Would you reproduce each of the records below precisely, with the pictures left out?

-- DATA RECORDS follows --

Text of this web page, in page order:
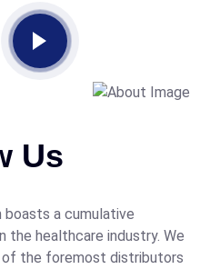
Us
boasts a cumulative
the healthcare industry. We
the foremost distributors
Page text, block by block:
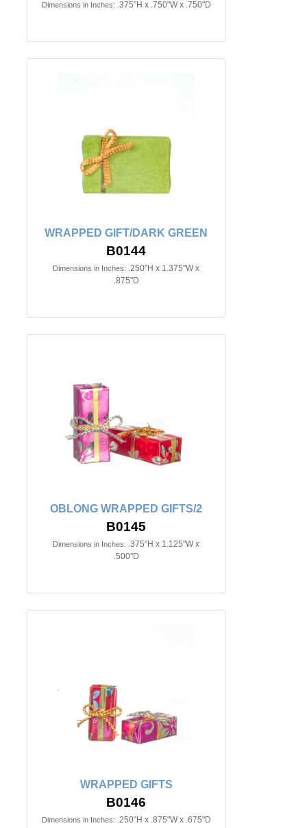
Dimensions in Inches: .375"H x .750"W x .750"D
WRAPPED GIFT/DARK GREEN
B0144
Dimensions in Inches: .250"H x 1.375"W x
.875"D
OBLONG WRAPPED GIFTS/2
B0145
Dimensions in Inches: .375"H x 1.125"W x
.500"D
WRAPPED GIFTS
B0146
Dimensions in Inches: .250"H x .875"W x .675"D
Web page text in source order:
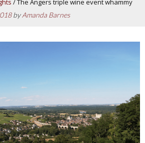
/The Angers triple wine event whammy
byAmanda Barnes
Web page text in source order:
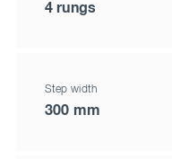
4 rungs
Step width
300 mm
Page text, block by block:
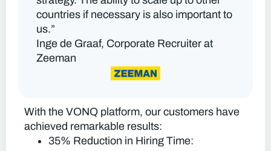
countries if necessary is also important to
us.”
Inge de Graaf, Corporate Recruiter at
Zeeman
With the VONQ platform, our customers have
achieved remarkable results:
35% Reduction in Hiring Time:
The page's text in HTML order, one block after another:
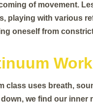
of movement.
playing with various
oneself from
class uses breath,
we find our
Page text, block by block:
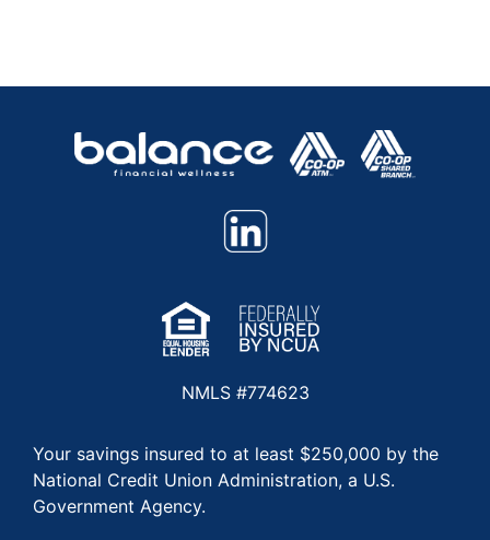
NMLS #774623
Your savings insured to at least $250,000 by the
National Credit Union Administration, a U.S.
Government Agency.
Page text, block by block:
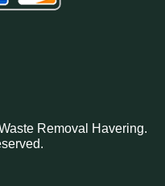
Removal Havering.
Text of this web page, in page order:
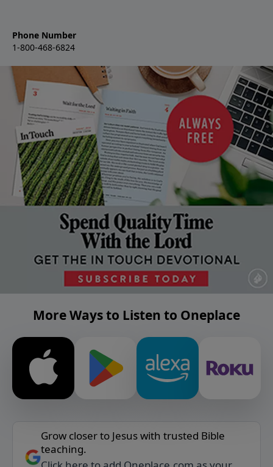
Phone Number
1-800-468-6824
More Ways to Listen to Oneplace
Grow closer to Jesus with trusted Bible
teaching.
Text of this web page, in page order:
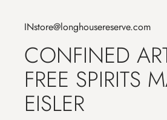
INstore@longhousereserve.com
CONFINED
FREE SPIRITS
EISLER
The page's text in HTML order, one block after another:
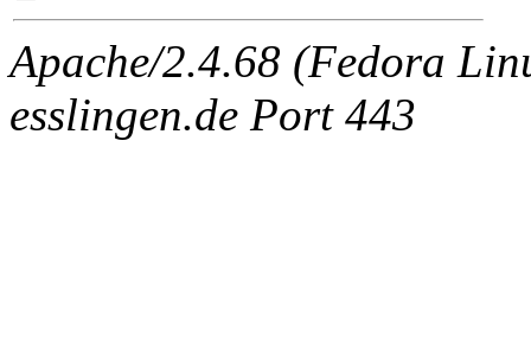
Apache/2.4.68 (Fedora
esslingen.de Port 443
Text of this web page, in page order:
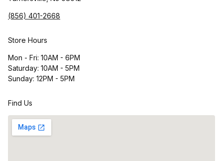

-- DATA RECORDS concluded --

-- RESPONSE BOX --
Text of this web page, in page order:
Us
boasts a cumulative
the healthcare industry. We
the foremost distributors
Page text, block by block:
Dimensions in Inches: .375"H x .750"W x .750"D
WRAPPED GIFT/DARK GREEN
B0144
Dimensions in Inches: .250"H x 1.375"W x
.875"D
OBLONG WRAPPED GIFTS/2
B0145
Dimensions in Inches: .375"H x 1.125"W x
.500"D
WRAPPED GIFTS
B0146
Dimensions in Inches: .250"H x .875"W x .675"D
Web page text in source order:
/The Angers triple wine event whammy
byAmanda Barnes
Web page text in source order:
4 rungs
Step width
300 mm
Page text, block by block:
countries if necessary is also important to
us.”
Inge de Graaf, Corporate Recruiter at
Zeeman
With the VONQ platform, our customers have
achieved remarkable results:
35% Reduction in Hiring Time:
The page's text in HTML order, one block after another:
of movement.
playing with various
oneself from
class uses breath,
we find our
Page text, block by block:
NMLS #774623
Your savings insured to at least $250,000 by the
National Credit Union Administration, a U.S.
Government Agency.
Page text, block by block:
Removal Havering.
Text of this web page, in page order:
Phone Number
1-800-468-6824
More Ways to Listen to Oneplace
Grow closer to Jesus with trusted Bible
teaching.
Text of this web page, in page order:
INstore@longhousereserve.com
CONFINED
FREE SPIRITS
EISLER
The page's text in HTML order, one block after another:
Apache/2.4.68 (Fedora
esslingen.de Port 443
Text of this web page, in page order:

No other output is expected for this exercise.